======== Source material

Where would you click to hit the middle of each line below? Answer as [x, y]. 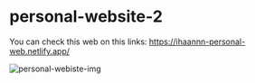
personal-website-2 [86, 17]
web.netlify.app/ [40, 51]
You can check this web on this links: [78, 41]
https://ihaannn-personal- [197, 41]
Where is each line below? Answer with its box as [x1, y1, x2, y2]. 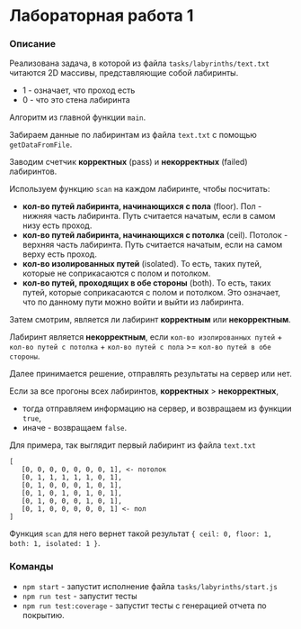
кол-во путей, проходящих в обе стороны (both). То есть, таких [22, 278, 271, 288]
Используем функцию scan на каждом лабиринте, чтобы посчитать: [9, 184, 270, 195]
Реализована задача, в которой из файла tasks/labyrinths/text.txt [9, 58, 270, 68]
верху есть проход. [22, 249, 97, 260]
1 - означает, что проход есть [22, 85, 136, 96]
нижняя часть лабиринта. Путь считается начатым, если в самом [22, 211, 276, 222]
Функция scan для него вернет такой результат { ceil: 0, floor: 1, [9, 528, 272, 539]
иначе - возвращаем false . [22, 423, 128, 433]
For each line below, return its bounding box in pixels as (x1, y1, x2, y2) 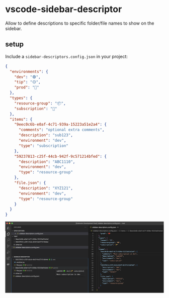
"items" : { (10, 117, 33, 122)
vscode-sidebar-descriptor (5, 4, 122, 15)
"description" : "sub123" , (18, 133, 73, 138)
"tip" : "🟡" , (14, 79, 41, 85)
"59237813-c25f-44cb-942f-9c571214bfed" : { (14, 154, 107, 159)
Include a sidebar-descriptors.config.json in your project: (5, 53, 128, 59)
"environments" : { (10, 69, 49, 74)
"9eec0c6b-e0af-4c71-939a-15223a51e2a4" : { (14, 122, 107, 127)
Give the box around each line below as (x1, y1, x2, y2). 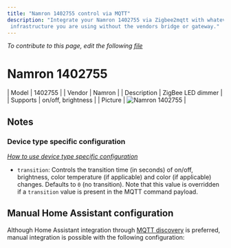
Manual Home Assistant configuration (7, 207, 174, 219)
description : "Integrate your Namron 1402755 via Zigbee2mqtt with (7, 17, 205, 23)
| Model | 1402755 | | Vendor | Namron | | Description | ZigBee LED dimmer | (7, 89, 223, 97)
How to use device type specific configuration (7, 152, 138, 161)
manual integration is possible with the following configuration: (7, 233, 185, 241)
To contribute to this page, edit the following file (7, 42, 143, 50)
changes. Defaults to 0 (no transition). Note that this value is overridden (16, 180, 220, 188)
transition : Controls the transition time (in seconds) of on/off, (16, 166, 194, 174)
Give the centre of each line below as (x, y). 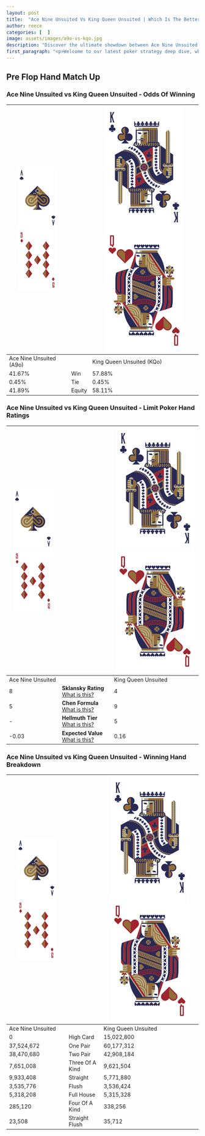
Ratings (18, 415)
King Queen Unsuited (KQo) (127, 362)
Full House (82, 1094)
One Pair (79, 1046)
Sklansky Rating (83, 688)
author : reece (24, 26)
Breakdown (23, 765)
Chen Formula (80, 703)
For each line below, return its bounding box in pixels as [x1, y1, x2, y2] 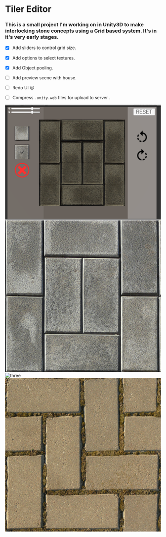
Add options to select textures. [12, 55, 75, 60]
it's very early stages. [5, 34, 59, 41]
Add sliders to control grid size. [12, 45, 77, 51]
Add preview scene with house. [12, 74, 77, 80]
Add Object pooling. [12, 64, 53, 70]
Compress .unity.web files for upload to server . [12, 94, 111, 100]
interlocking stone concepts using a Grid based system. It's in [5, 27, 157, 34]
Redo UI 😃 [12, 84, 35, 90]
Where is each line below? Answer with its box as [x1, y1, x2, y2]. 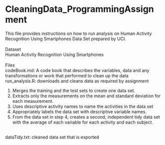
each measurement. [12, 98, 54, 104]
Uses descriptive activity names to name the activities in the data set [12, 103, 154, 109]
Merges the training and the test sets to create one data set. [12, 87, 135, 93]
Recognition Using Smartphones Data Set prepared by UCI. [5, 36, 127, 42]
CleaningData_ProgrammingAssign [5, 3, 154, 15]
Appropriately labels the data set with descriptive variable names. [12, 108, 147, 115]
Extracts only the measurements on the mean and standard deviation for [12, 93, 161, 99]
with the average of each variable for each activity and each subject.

================

**Task details**
The entries above are to be retyped exactly, with each picture left out.

**Answer to the problem**
Where would you click to hit the middle of each line below? Answer as [x, y]. 
personal-website-2 [86, 17]
web.netlify.app/ [40, 51]
You can check this web on this links: [78, 41]
https://ihaannn-personal- [197, 41]
Where is each line below? Answer with its box as [x1, y1, x2, y2]. 
кол-во путей, проходящих в обе стороны (both). То есть, таких [22, 278, 271, 288]
Используем функцию scan на каждом лабиринте, чтобы посчитать: [9, 184, 270, 195]
Реализована задача, в которой из файла tasks/labyrinths/text.txt [9, 58, 270, 68]
верху есть проход. [22, 249, 97, 260]
1 - означает, что проход есть [22, 85, 136, 96]
нижняя часть лабиринта. Путь считается начатым, если в самом [22, 211, 276, 222]
Функция scan для него вернет такой результат { ceil: 0, floor: 1, [9, 528, 272, 539]
иначе - возвращаем false . [22, 423, 128, 433]
For each line below, return its bounding box in pixels as (x1, y1, x2, y2) 
"items" : { (10, 117, 33, 122)
vscode-sidebar-descriptor (5, 4, 122, 15)
"description" : "sub123" , (18, 133, 73, 138)
"tip" : "🟡" , (14, 79, 41, 85)
"59237813-c25f-44cb-942f-9c571214bfed" : { (14, 154, 107, 159)
Include a sidebar-descriptors.config.json in your project: (5, 53, 128, 59)
"environments" : { (10, 69, 49, 74)
"9eec0c6b-e0af-4c71-939a-15223a51e2a4" : { (14, 122, 107, 127)
Give the box around each line below as (x1, y1, x2, y2). 
Manual Home Assistant configuration (7, 207, 174, 219)
description : "Integrate your Namron 1402755 via Zigbee2mqtt with (7, 17, 205, 23)
| Model | 1402755 | | Vendor | Namron | | Description | ZigBee LED dimmer | (7, 89, 223, 97)
How to use device type specific configuration (7, 152, 138, 161)
manual integration is possible with the following configuration: (7, 233, 185, 241)
To contribute to this page, edit the following file (7, 42, 143, 50)
changes. Defaults to 0 (no transition). Note that this value is overridden (16, 180, 220, 188)
transition : Controls the transition time (in seconds) of on/off, (16, 166, 194, 174)
Give the centre of each line below as (x, y). 
Ratings (18, 415)
King Queen Unsuited (KQo) (127, 362)
Full House (82, 1094)
One Pair (79, 1046)
Sklansky Rating (83, 688)
author : reece (24, 26)
Breakdown (23, 765)
Chen Formula (80, 703)
For each line below, return its bounding box in pixels as [x1, y1, x2, y2] 
Add options to select textures. [12, 55, 75, 60]
it's very early stages. [5, 34, 59, 41]
Add sliders to control grid size. [12, 45, 77, 51]
Add preview scene with house. [12, 74, 77, 80]
Add Object pooling. [12, 64, 53, 70]
Compress .unity.web files for upload to server . [12, 94, 111, 100]
interlocking stone concepts using a Grid based system. It's in [5, 27, 157, 34]
Redo UI 😃 [12, 84, 35, 90]
Where is each line below? Answer with its box as [x1, y1, x2, y2]. 
each measurement. [12, 98, 54, 104]
Uses descriptive activity names to name the activities in the data set [12, 103, 154, 109]
Merges the training and the test sets to create one data set. [12, 87, 135, 93]
Recognition Using Smartphones Data Set prepared by UCI. [5, 36, 127, 42]
CleaningData_ProgrammingAssign [5, 3, 154, 15]
Appropriately labels the data set with descriptive variable names. [12, 108, 147, 115]
Extracts only the measurements on the mean and standard deviation for [12, 93, 161, 99]
with the average of each variable for each activity and each subject.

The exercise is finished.